◆ Raw data:
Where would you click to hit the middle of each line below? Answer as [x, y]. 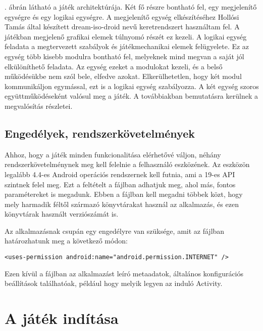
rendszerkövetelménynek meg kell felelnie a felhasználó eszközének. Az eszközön [127, 164]
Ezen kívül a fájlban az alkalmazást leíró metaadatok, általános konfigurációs [124, 273]
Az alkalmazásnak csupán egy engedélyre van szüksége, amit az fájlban [115, 231]
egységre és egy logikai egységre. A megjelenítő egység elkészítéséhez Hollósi [122, 16]
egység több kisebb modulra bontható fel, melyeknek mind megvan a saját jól [124, 56]
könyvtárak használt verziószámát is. [62, 214]
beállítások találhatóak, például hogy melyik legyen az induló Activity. [114, 283]
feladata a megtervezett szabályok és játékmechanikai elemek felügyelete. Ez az [127, 46]
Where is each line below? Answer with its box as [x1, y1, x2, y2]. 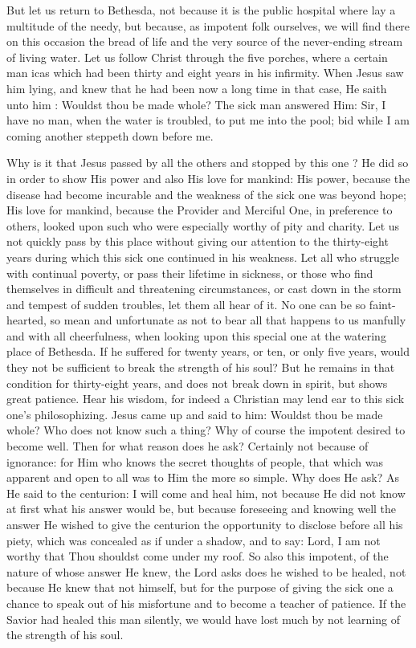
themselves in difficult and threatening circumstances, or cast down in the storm [6, 280, 402, 297]
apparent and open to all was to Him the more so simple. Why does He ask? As [6, 469, 399, 486]
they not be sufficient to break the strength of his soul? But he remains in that [6, 359, 395, 376]
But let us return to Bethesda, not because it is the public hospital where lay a [6, 2, 396, 18]
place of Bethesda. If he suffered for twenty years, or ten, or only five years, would [6, 343, 410, 360]
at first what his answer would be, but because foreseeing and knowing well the [6, 500, 397, 517]
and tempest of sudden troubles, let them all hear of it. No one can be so [6, 295, 366, 312]
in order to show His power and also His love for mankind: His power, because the [6, 169, 410, 186]
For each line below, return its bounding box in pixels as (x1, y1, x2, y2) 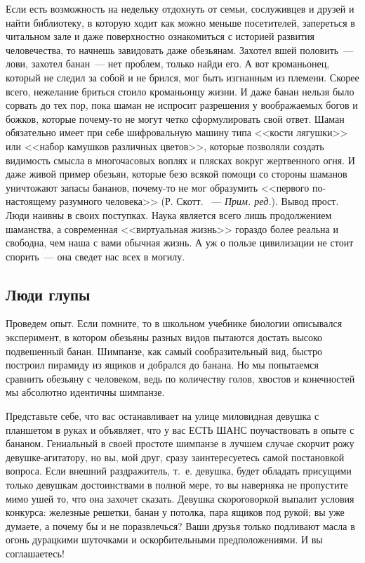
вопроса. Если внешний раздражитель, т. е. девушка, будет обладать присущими (6, 463, 352, 478)
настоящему (6, 194, 56, 208)
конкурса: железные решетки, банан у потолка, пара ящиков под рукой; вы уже (6, 505, 345, 519)
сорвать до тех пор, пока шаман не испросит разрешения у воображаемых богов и (6, 98, 358, 112)
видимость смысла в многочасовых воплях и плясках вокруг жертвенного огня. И (6, 152, 355, 167)
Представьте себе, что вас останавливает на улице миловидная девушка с (6, 409, 319, 423)
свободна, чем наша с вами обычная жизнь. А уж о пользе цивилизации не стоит (6, 235, 354, 250)
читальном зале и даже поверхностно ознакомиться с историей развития (6, 29, 314, 44)
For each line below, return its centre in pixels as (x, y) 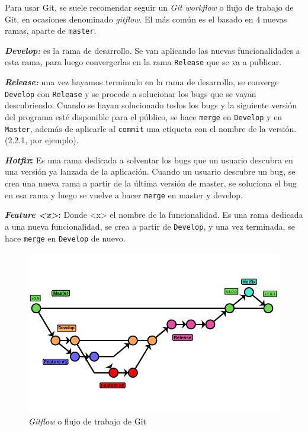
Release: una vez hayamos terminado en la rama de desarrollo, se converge (142, 82)
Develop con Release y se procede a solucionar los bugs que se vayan (131, 93)
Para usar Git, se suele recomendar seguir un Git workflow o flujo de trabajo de (149, 7)
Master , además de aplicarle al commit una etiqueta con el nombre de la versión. (151, 128)
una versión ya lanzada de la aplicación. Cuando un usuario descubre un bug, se (150, 171)
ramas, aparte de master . (51, 30)
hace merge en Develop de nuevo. (65, 238)
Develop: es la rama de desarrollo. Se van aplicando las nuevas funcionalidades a (153, 50)
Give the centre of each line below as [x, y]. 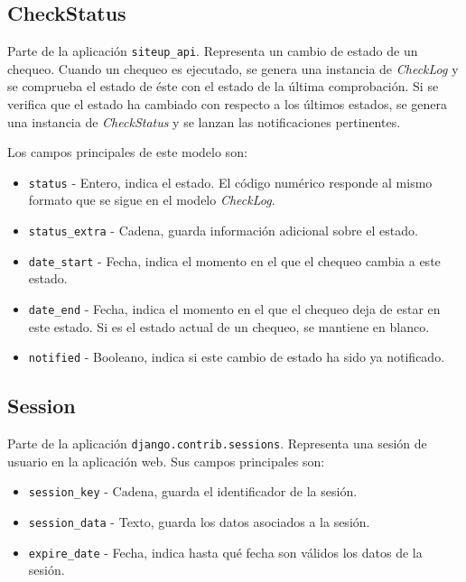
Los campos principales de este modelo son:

◆ What you should do:
Would you please restate the records word for word, excluding any images?

◆ Finished task:
Where would you click to hit the middle of each line below? Answer as [x, y]. 
rendszerkövetelménynek meg kell felelnie a felhasználó eszközének. Az eszközön [127, 164]
Ezen kívül a fájlban az alkalmazást leíró metaadatok, általános konfigurációs [124, 273]
Az alkalmazásnak csupán egy engedélyre van szüksége, amit az fájlban [115, 231]
egységre és egy logikai egységre. A megjelenítő egység elkészítéséhez Hollósi [122, 16]
egység több kisebb modulra bontható fel, melyeknek mind megvan a saját jól [124, 56]
könyvtárak használt verziószámát is. [62, 214]
beállítások találhatóak, például hogy melyik legyen az induló Activity. [114, 283]
feladata a megtervezett szabályok és játékmechanikai elemek felügyelete. Ez az [127, 46]
Where is each line below? Answer with its box as [x1, y1, x2, y2]. 
themselves in difficult and threatening circumstances, or cast down in the storm [6, 280, 402, 297]
apparent and open to all was to Him the more so simple. Why does He ask? As [6, 469, 399, 486]
they not be sufficient to break the strength of his soul? But he remains in that [6, 359, 395, 376]
But let us return to Bethesda, not because it is the public hospital where lay a [6, 2, 396, 18]
place of Bethesda. If he suffered for twenty years, or ten, or only five years, would [6, 343, 410, 360]
at first what his answer would be, but because foreseeing and knowing well the [6, 500, 397, 517]
and tempest of sudden troubles, let them all hear of it. No one can be so [6, 295, 366, 312]
in order to show His power and also His love for mankind: His power, because the [6, 169, 410, 186]
For each line below, return its bounding box in pixels as (x1, y1, x2, y2) 
вопроса. Если внешний раздражитель, т. е. девушка, будет обладать присущими (6, 463, 352, 478)
настоящему (6, 194, 56, 208)
конкурса: железные решетки, банан у потолка, пара ящиков под рукой; вы уже (6, 505, 345, 519)
сорвать до тех пор, пока шаман не испросит разрешения у воображаемых богов и (6, 98, 358, 112)
видимость смысла в многочасовых воплях и плясках вокруг жертвенного огня. И (6, 152, 355, 167)
Представьте себе, что вас останавливает на улице миловидная девушка с (6, 409, 319, 423)
свободна, чем наша с вами обычная жизнь. А уж о пользе цивилизации не стоит (6, 235, 354, 250)
читальном зале и даже поверхностно ознакомиться с историей развития (6, 29, 314, 44)
For each line below, return its centre in pixels as (x, y) 
Release: una vez hayamos terminado en la rama de desarrollo, se converge (142, 82)
Develop con Release y se procede a solucionar los bugs que se vayan (131, 93)
Para usar Git, se suele recomendar seguir un Git workflow o flujo de trabajo de (149, 7)
Master , además de aplicarle al commit una etiqueta con el nombre de la versión. (151, 128)
una versión ya lanzada de la aplicación. Cuando un usuario descubre un bug, se (150, 171)
ramas, aparte de master . (51, 30)
hace merge en Develop de nuevo. (65, 238)
Develop: es la rama de desarrollo. Se van aplicando las nuevas funcionalidades a (153, 50)
Give the centre of each line below as [x, y]. 
Los campos principales de este modelo son:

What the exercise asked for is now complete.